王女エメリーネに悪女は似合わない~軍人公爵の盲愛に囚われて
27.
 エメリーネの補佐官が三人決まったはずなのに、そのうちの男性二人、ヨハンとコンストはアルマスの執務室で仕事をすることとなった。
 というのもアルマスが「いくら補佐官とはいえ、男性がエメリーネ様の執務室に常駐しているのは好ましくありません。何よりエメリーネ様は、まだ結婚されておりませんから」と飄々と言ったのが理由である。
 ようは、結婚前のエメリーネに変な噂が立つのを懸念しているように見せかけているが、アルマス本人がヨハンとコンストがエメリーネの側にいるのを許さないだけなのだ。
「宰相閣下って、エメリーネ様のことをかなり意識されていますよね」
 からりとした声で言ってのけるのは、もちろんエリナである。むしろ彼女くらいしかこのようなことは口にできないだろう。

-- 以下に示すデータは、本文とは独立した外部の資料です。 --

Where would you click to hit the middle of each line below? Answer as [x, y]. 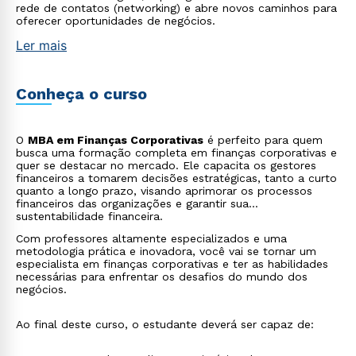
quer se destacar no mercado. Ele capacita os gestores [166, 165]
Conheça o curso [81, 94]
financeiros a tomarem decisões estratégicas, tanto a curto [176, 178]
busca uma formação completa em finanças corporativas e [176, 153]
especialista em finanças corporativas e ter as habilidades [172, 264]
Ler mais [41, 45]
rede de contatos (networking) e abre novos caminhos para [176, 8]
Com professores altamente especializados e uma [151, 238]
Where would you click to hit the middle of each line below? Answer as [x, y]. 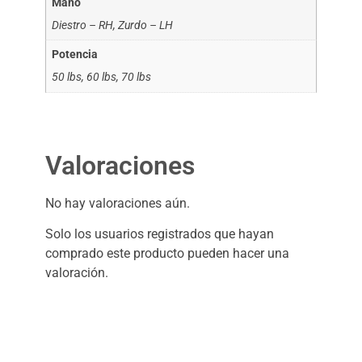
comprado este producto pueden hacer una [167, 253]
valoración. [77, 273]
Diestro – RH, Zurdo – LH [113, 25]
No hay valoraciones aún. [118, 203]
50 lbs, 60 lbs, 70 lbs [102, 78]
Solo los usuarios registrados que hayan [160, 234]
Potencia [75, 55]
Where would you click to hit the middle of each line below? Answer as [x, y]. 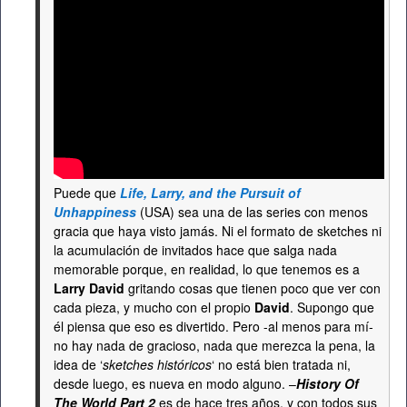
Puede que [87, 193]
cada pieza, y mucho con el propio [154, 307]
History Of [328, 383]
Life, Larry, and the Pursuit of [210, 193]
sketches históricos [157, 364]
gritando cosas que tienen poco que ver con [253, 288]
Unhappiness [95, 212]
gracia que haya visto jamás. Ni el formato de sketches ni [218, 231]
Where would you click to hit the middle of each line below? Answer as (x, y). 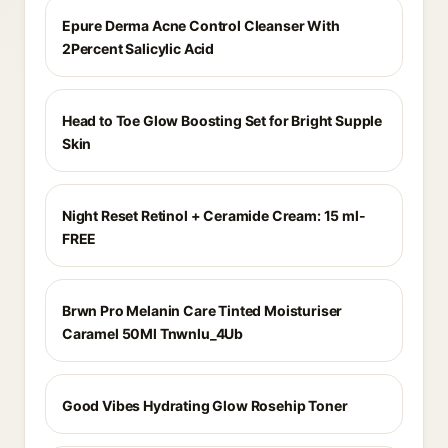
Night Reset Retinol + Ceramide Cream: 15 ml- (214, 215)
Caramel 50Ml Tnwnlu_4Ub (153, 333)
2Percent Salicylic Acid (138, 48)
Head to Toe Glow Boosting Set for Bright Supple (222, 120)
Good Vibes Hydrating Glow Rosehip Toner (205, 405)
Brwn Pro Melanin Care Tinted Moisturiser (202, 310)
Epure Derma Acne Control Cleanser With (201, 25)
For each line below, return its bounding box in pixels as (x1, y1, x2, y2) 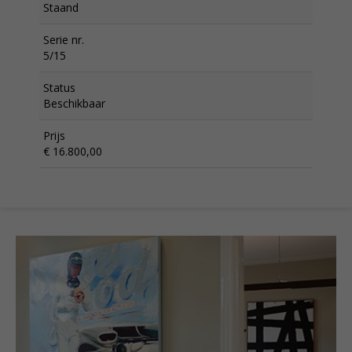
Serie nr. (43, 32, 84, 47)
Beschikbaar (43, 96, 105, 111)
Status (43, 80, 75, 95)
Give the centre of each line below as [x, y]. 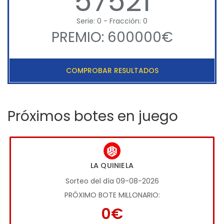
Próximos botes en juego [93, 116]
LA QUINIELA [112, 166]
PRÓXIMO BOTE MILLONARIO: [112, 195]
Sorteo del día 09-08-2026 [112, 181]
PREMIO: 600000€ [112, 37]
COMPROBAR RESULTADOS [112, 71]
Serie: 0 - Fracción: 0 [112, 21]
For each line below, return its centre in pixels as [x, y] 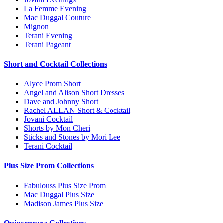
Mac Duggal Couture [57, 17]
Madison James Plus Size [63, 203]
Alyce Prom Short [52, 84]
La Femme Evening [55, 8]
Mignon [36, 26]
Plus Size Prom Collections [49, 166]
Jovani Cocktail [48, 119]
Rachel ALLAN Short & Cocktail [77, 111]
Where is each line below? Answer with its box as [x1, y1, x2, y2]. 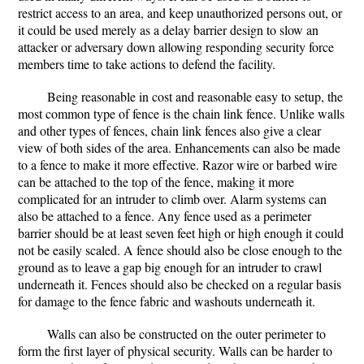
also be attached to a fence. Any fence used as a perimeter [18, 207, 311, 224]
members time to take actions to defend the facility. [18, 55, 275, 72]
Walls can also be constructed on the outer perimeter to [47, 325, 326, 342]
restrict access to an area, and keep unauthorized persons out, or [18, 4, 342, 21]
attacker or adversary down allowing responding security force [18, 38, 334, 55]
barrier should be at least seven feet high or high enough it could [18, 224, 344, 241]
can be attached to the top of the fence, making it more [18, 173, 294, 190]
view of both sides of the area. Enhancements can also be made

「しかもエメリーネ様が『わたくし、こういったことには不慣れですから。アルマス、頼りにしているわね』なんて手を組んで上目遣いで言っちゃうから、調子に乗ってるんですよ」
 相変わらずエリナはアルマスに対して辛口であるが、それにもきちっと理由がある。
 ヨハンとコンストをエメリーネの補佐官としておきながら、自分の執務室で仕事をさせると言ったアルマスが「エメリーネ様。彼らに用がある場合は、そちらの()()補佐官殿を私の執務室の寄越してください」と、エリナを伝令役に指名したからだ。
 本来であれば、それはもっと下級文官の仕事である。